WHAT NEEDS TO BE DONE => Please return each entry exactly as it appears, but not the pictures.
★ ★ ★
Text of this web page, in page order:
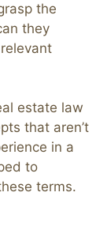
the
they
estate law
that aren’t
in a
to
terms.
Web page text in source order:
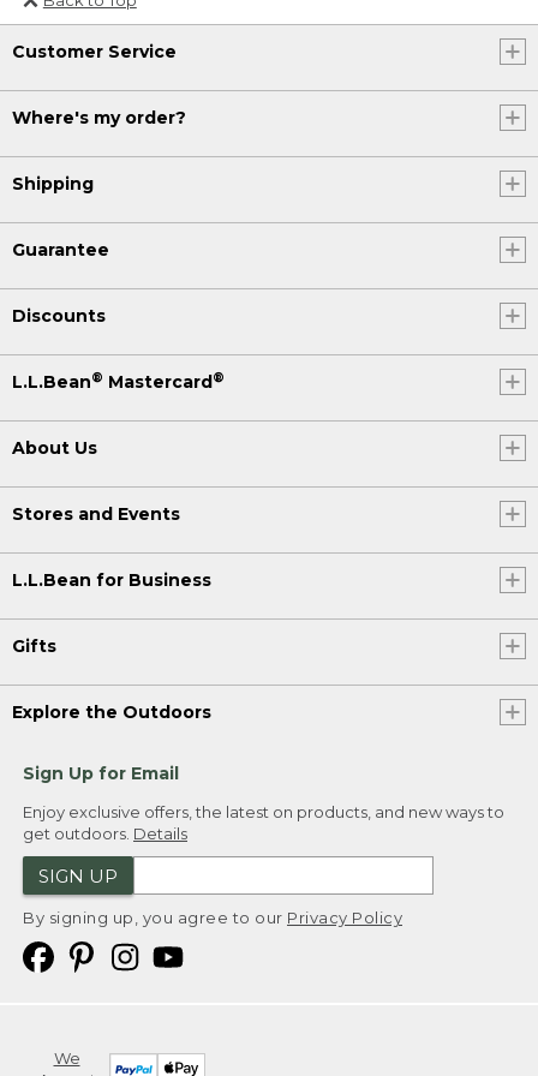
Or send an email to
Internationalweb@llbean.com
Customer Service
Where's my order?
Shipping
Guarantee
Discounts
L.L.Bean® Mastercard®
About Us
Stores and Events
L.L.Bean for Business
Gifts
Explore the Outdoors
Sign Up for Email
Enjoy exclusive offers, the latest on products, and new ways to
get outdoors. Details
SIGN UP
By signing up, you agree to our Privacy Policy
We
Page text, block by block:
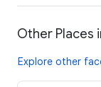
Other Places
Explore other
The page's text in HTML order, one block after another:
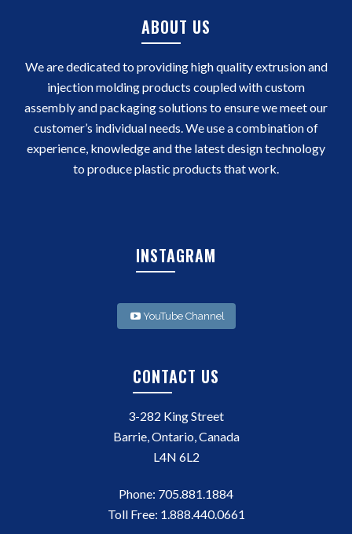
ABOUT US
We are dedicated to providing high quality extrusion and
injection molding products coupled with custom
assembly and packaging solutions to ensure we meet our
customer’s individual needs. We use a combination of
experience, knowledge and the latest design technology
to produce plastic products that work.
INSTAGRAM
YouTube Channel
CONTACT US
3-282 King Street
Barrie, Ontario, Canada
L4N 6L2
Phone: 705.881.1884
Toll Free: 1.888.440.0661
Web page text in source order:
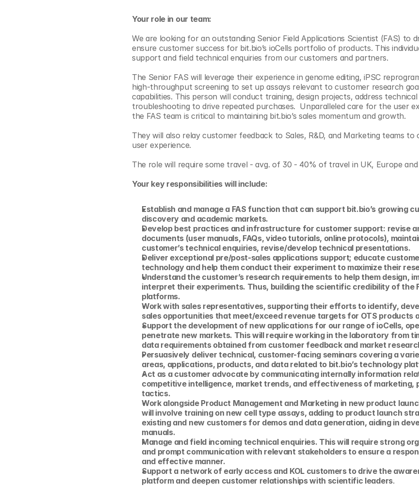
Your role in our team:
We are looking for an outstanding Senior Field Applications Scientist (FAS) to
ensure customer success for bit.bio’s ioCells portfolio of products. This
support and field technical enquiries from our customers and partners.
The Senior FAS will leverage their experience in genome editing, iPSC
high-throughput screening to set up assays relevant to customer research
capabilities. This person will conduct training, design projects, address technical
troubleshooting to drive repeated purchases.  Unparalleled care for the user
the FAS team is critical to maintaining bit.bio’s sales momentum and growth.
They will also relay customer feedback to Sales, R&D, and Marketing teams to
user experience.
The role will require some travel - avg. of 30 - 40% of travel in UK, Europe and
Your key responsibilities will include:
Establish and manage a FAS function that can support bit.bio’s growing
discovery and academic markets.
Develop best practices and infrastructure for customer support: revise
documents (user manuals, FAQs, video tutorials, online protocols),
customer’s technical enquiries, revise/develop technical presentations.
Deliver exceptional pre/post-sales applications support; educate
technology and help them conduct their experiment to maximize their
Understand the customer’s research requirements to help them design,
interpret their experiments. Thus, building the scientific credibility of the
platforms.
Work with sales representatives, supporting their efforts to identify,
sales opportunities that meet/exceed revenue targets for OTS products
Support the development of new applications for our range of ioCells,
penetrate new markets. This will require working in the laboratory from
data requirements obtained from customer feedback and market
Persuasively deliver technical, customer-facing seminars covering a
areas, applications, products, and data related to bit.bio’s technology
Act as a customer advocate by communicating internally information
competitive intelligence, market trends, and effectiveness of marketing,
tactics.
Work alongside Product Management and Marketing in new product
will involve training on new cell type assays, adding to product launch
existing and new customers for demos and data generation, aiding in
manuals.
Manage and field incoming technical enquiries. This will require strong
and prompt communication with relevant stakeholders to ensure a
and effective manner.
Support a network of early access and KOL customers to drive the
platform and deepen customer relationships with scientific leaders.
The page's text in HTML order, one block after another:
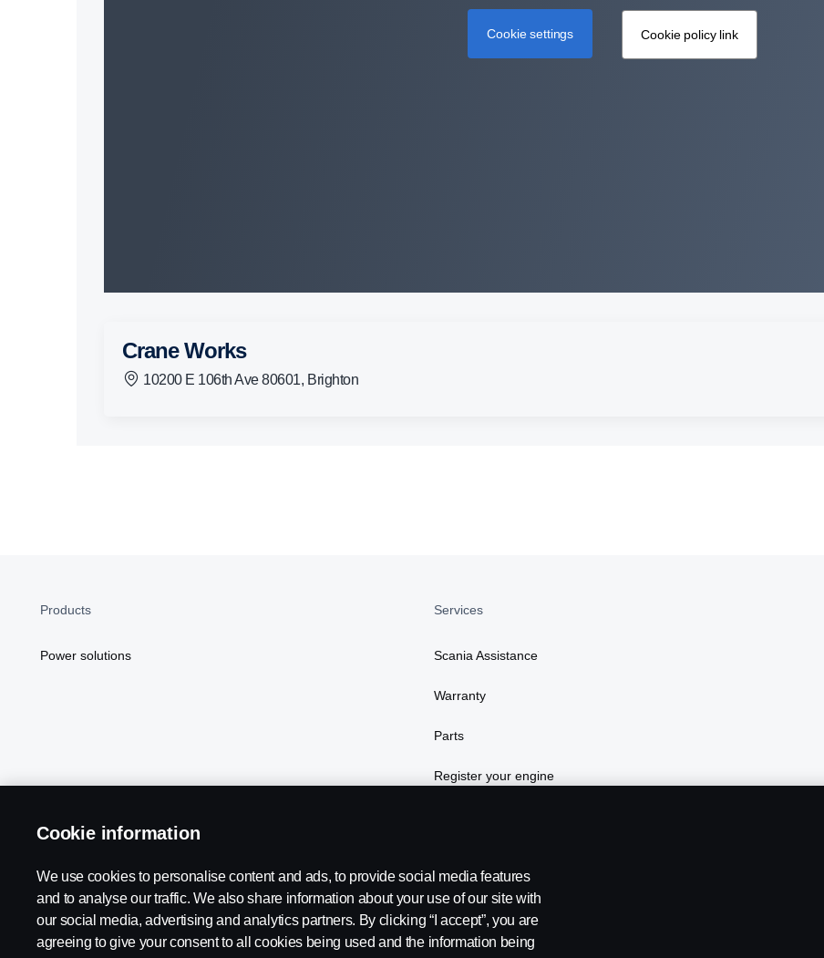
Cookie settings Cookie policy link
Crane Works
10200 E 106th Ave 80601, Brighton
Products
Power solutions
Services
Scania Assistance
Warranty
Parts
Register your engine
Cookie information
We use cookies to personalise content and ads, to provide social media features
and to analyse our traffic. We also share information about your use of our site with
our social media, advertising and analytics partners. By clicking “I accept”, you are
agreeing to give your consent to all cookies being used and the information being
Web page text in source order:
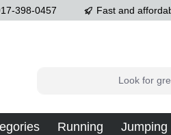
398-0457 Fast and
Running Jumping
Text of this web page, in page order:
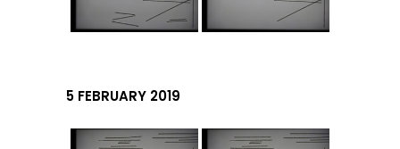
5 FEBRUARY 2019
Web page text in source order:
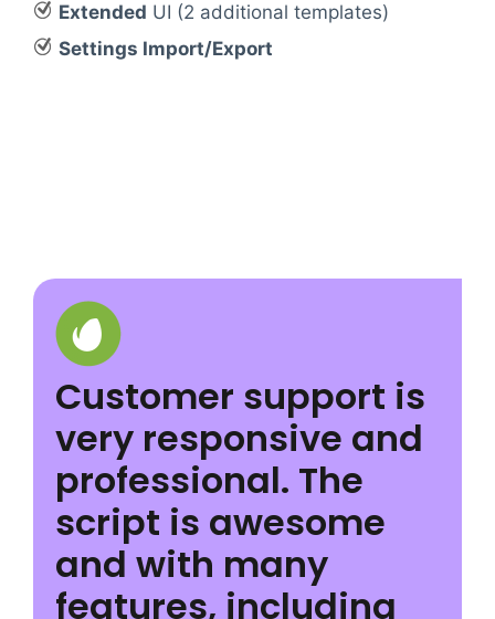
Extended UI (2 additional templates)
Settings Import/Export
Customer support is
very responsive and
professional. The
script is awesome
and with many
features, including
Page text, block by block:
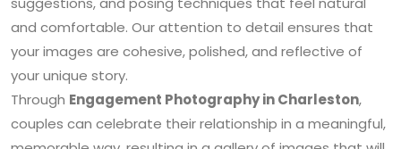
and comfortable. Our attention to detail ensures that
your images are cohesive, polished, and reflective of
your unique story.
Through Engagement Photography in Charleston,
couples can celebrate their relationship in a meaningful,
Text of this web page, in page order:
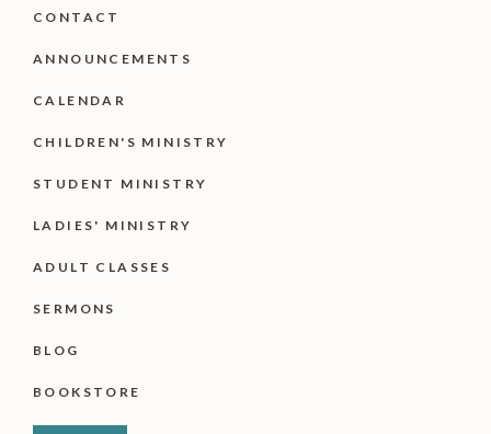
CONTACT
ANNOUNCEMENTS
CALENDAR
CHILDREN'S MINISTRY
STUDENT MINISTRY
LADIES' MINISTRY
ADULT CLASSES
SERMONS
BLOG
BOOKSTORE
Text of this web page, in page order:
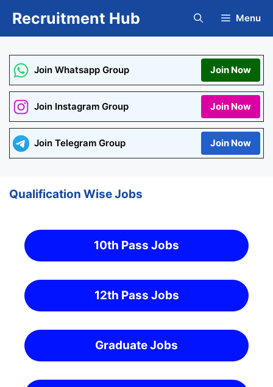
Recruitment Hub Menu
Join Whatsapp Group Join Now
Join Instagram Group Join Now
Join Telegram Group Join Now
Qualification Wise Jobs
10th Pass Jobs
12th Pass Jobs
Graduate Jobs
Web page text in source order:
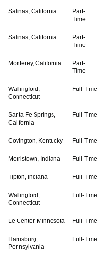
Salinas, California
Part-
Time
Salinas, California
Part-
Time
Monterey, California
Part-
Time
Wallingford,
Connecticut
Full-Time
Santa Fe Springs,
California
Full-Time
Covington, Kentucky Full-Time
Morristown, Indiana Full-Time
Tipton, Indiana Full-Time
Wallingford,
Connecticut
Full-Time
Le Center, Minnesota Full-Time
Harrisburg,
Pennsylvania
Full-Time
★ ★ ★
RESULT OF THIS TASK =>
Text of this web page, in page order:
the
they
estate law
that aren’t
in a
to
terms.
Web page text in source order:
Or send an email to
Internationalweb@llbean.com
Customer Service
Where's my order?
Shipping
Guarantee
Discounts
L.L.Bean® Mastercard®
About Us
Stores and Events
L.L.Bean for Business
Gifts
Explore the Outdoors
Sign Up for Email
Enjoy exclusive offers, the latest on products, and new ways to
get outdoors. Details
SIGN UP
By signing up, you agree to our Privacy Policy
We
Page text, block by block:
Other Places
Explore other
The page's text in HTML order, one block after another:
ABOUT US
We are dedicated to providing high quality extrusion and
injection molding products coupled with custom
assembly and packaging solutions to ensure we meet our
customer’s individual needs. We use a combination of
experience, knowledge and the latest design technology
to produce plastic products that work.
INSTAGRAM
YouTube Channel
CONTACT US
3-282 King Street
Barrie, Ontario, Canada
L4N 6L2
Phone: 705.881.1884
Toll Free: 1.888.440.0661
Web page text in source order:
Your role in our team:
We are looking for an outstanding Senior Field Applications Scientist (FAS) to
ensure customer success for bit.bio’s ioCells portfolio of products. This
support and field technical enquiries from our customers and partners.
The Senior FAS will leverage their experience in genome editing, iPSC
high-throughput screening to set up assays relevant to customer research
capabilities. This person will conduct training, design projects, address technical
troubleshooting to drive repeated purchases.  Unparalleled care for the user
the FAS team is critical to maintaining bit.bio’s sales momentum and growth.
They will also relay customer feedback to Sales, R&D, and Marketing teams to
user experience.
The role will require some travel - avg. of 30 - 40% of travel in UK, Europe and
Your key responsibilities will include:
Establish and manage a FAS function that can support bit.bio’s growing
discovery and academic markets.
Develop best practices and infrastructure for customer support: revise
documents (user manuals, FAQs, video tutorials, online protocols),
customer’s technical enquiries, revise/develop technical presentations.
Deliver exceptional pre/post-sales applications support; educate
technology and help them conduct their experiment to maximize their
Understand the customer’s research requirements to help them design,
interpret their experiments. Thus, building the scientific credibility of the
platforms.
Work with sales representatives, supporting their efforts to identify,
sales opportunities that meet/exceed revenue targets for OTS products
Support the development of new applications for our range of ioCells,
penetrate new markets. This will require working in the laboratory from
data requirements obtained from customer feedback and market
Persuasively deliver technical, customer-facing seminars covering a
areas, applications, products, and data related to bit.bio’s technology
Act as a customer advocate by communicating internally information
competitive intelligence, market trends, and effectiveness of marketing,
tactics.
Work alongside Product Management and Marketing in new product
will involve training on new cell type assays, adding to product launch
existing and new customers for demos and data generation, aiding in
manuals.
Manage and field incoming technical enquiries. This will require strong
and prompt communication with relevant stakeholders to ensure a
and effective manner.
Support a network of early access and KOL customers to drive the
platform and deepen customer relationships with scientific leaders.
The page's text in HTML order, one block after another:
Cookie settings Cookie policy link
Crane Works
10200 E 106th Ave 80601, Brighton
Products
Power solutions
Services
Scania Assistance
Warranty
Parts
Register your engine
Cookie information
We use cookies to personalise content and ads, to provide social media features
and to analyse our traffic. We also share information about your use of our site with
our social media, advertising and analytics partners. By clicking “I accept”, you are
agreeing to give your consent to all cookies being used and the information being
Web page text in source order:
398-0457 Fast and
Running Jumping
Text of this web page, in page order:
5 FEBRUARY 2019
Web page text in source order:
Extended UI (2 additional templates)
Settings Import/Export
Customer support is
very responsive and
professional. The
script is awesome
and with many
features, including
Page text, block by block:
and comfortable. Our attention to detail ensures that
your images are cohesive, polished, and reflective of
your unique story.
Through Engagement Photography in Charleston,
couples can celebrate their relationship in a meaningful,
Text of this web page, in page order:
CONTACT
ANNOUNCEMENTS
CALENDAR
CHILDREN'S MINISTRY
STUDENT MINISTRY
LADIES' MINISTRY
ADULT CLASSES
SERMONS
BLOG
BOOKSTORE
Text of this web page, in page order:
Recruitment Hub Menu
Join Whatsapp Group Join Now
Join Instagram Group Join Now
Join Telegram Group Join Now
Qualification Wise Jobs
10th Pass Jobs
12th Pass Jobs
Graduate Jobs
Web page text in source order:
Salinas, California
Part-
Time
Salinas, California
Part-
Time
Monterey, California
Part-
Time
Wallingford,
Connecticut
Full-Time
Santa Fe Springs,
California
Full-Time
Covington, Kentucky Full-Time
Morristown, Indiana Full-Time
Tipton, Indiana Full-Time
Wallingford,
Connecticut
Full-Time
Le Center, Minnesota Full-Time
Harrisburg,
Pennsylvania
Full-Time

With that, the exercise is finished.